Когда-то, в далекие времена, отец Сережи подарил мне кольцо, на котором были вырезаны слова “свете Радости, свете Любви, свете Преображения”. И горько поплатились мы за это кольцо. Он – за то, что от человека, от слабой и грешной женщины ждал этого света. Я за то, что считала себя несущей этот свет. И чувство, нас связывающее, принимала за путь – притом для нас единственный, – ведущий к преображению.

Враг идет к Москве Можайской дорогой.

Как странно мне произносить слово “враг”. Есть люди, которых я не могу принять, не могу любить (что меня очень мучает).

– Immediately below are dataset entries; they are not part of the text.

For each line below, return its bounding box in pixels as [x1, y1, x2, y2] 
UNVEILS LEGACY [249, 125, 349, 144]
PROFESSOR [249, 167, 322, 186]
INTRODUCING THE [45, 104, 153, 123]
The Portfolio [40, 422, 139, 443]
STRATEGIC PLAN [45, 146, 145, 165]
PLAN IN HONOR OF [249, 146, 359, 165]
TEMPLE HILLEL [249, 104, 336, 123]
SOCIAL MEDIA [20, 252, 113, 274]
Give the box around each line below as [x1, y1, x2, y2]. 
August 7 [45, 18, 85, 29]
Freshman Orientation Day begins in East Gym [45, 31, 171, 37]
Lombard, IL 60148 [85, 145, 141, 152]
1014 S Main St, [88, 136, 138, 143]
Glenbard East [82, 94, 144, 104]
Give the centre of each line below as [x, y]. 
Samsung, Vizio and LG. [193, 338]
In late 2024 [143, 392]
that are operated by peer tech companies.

Но то душевное движение, которое заставило здешнего какого-то Главка, Панченко, ударить кулаком и ногой пленного летчика, не только мне чуждо, но отвратительно, и в тот момент скорее Панченко, чем этот летчик, ощущался бы мной как враг. Такое же содрогание всего нравственного уклада моего существа вызвала статейка Алексея Толстого под заглавием: “Я призываю к ненависти”[602]. И кто он такой, разжиревший барин-паразит, вагонами тащивший себе вещи из Львова, откуда у него эти слова, это право “призывания” какого бы то ни было к чему бы то ни было…

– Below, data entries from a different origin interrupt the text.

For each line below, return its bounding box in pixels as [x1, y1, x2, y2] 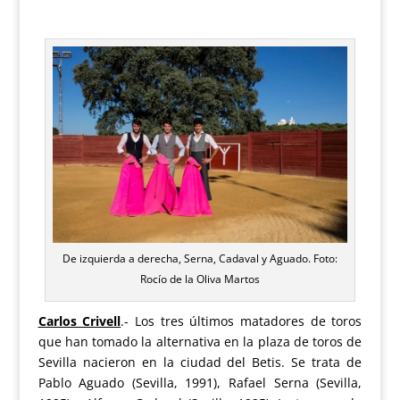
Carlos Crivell [37, 312, 121, 330]
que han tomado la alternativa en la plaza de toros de [37, 333, 362, 351]
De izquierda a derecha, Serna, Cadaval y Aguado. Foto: [62, 251, 337, 267]
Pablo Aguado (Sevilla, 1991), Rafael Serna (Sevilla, [37, 374, 362, 392]
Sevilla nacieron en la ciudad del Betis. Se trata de [37, 354, 362, 371]
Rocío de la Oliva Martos [139, 271, 260, 287]
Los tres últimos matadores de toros [134, 312, 362, 330]
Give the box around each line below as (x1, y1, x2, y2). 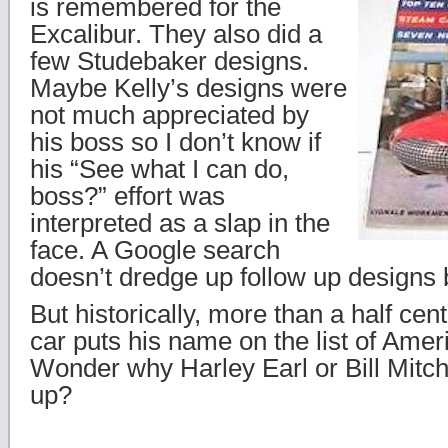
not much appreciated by (30, 101, 309, 129)
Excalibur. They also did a (30, 20, 322, 48)
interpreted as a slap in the (30, 209, 330, 237)
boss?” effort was (30, 182, 225, 210)
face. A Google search (30, 236, 280, 264)
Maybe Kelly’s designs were (30, 74, 347, 102)
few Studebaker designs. (30, 47, 309, 75)
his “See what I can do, (30, 155, 289, 183)

Живое, “достоверное” общение с матерью в сегодняшнем сне. И как не раз уже было – в какой-то странной, неуютной обширной гостинице, знакомой лишь по сновидениям. Мы живем с ней только вдвоем. Спим в разных комнатах. Но мне становится страшно в моей постели, как бывает необъяснимо и необоримо страшно только во сне, и я вхожу в ее комнату и забираюсь в ее постель и говорю ей: “Мне стало страшно”. Она, как почти всегда в моих снах, молодая, какой помню ее в моем детстве. (Иногда старше, но никогда в том дряхлом виде, в каком была в последние годы. И всегда зрячая. За 16 лет до смерти она ослепла.) Мать дает мне место рядом с собой, обнимает и ласкает и успокаивает меня, а я прижимаюсь к ее груди, как никогда, даже в детстве не было (всегда были какие-то странные, болезненно не допускающие телесной близости ласки, простоты и непосредственного тепла отношения). Просыпаюсь успокоенная, с теплым, благодарным к матери чувством. И с воспоминанием до мелких подробностей встречи. (Коридор гостиницы и то, что дверь оказалась незапертой, когда я вошла прежде, чем лечь в свою постель. Странное, воспаленное лицо коридорной горничной, заглянувшей ко мне. Большая двуспальная кровать матери, ее косы, тепло ее груди.)

21 августа

Жутко темная ночь за окном. Пишу при крохотном свете скудной лампы с нахлобученной на нее синей бумагой. И это после полного отсутствия по ночам света кажется роскошью.


Ленинграду дано три дня для эвакуации. Если верен слух, что решают его взорвать перед тем, как сдаться, – какое безумие. Город Петра, город Пушкина, Эрмитаж, Исаакиевский, дворцы – неужели подымется у народа, у тех, кто за него так предрешил, рука на такой акт варварского самоубийства.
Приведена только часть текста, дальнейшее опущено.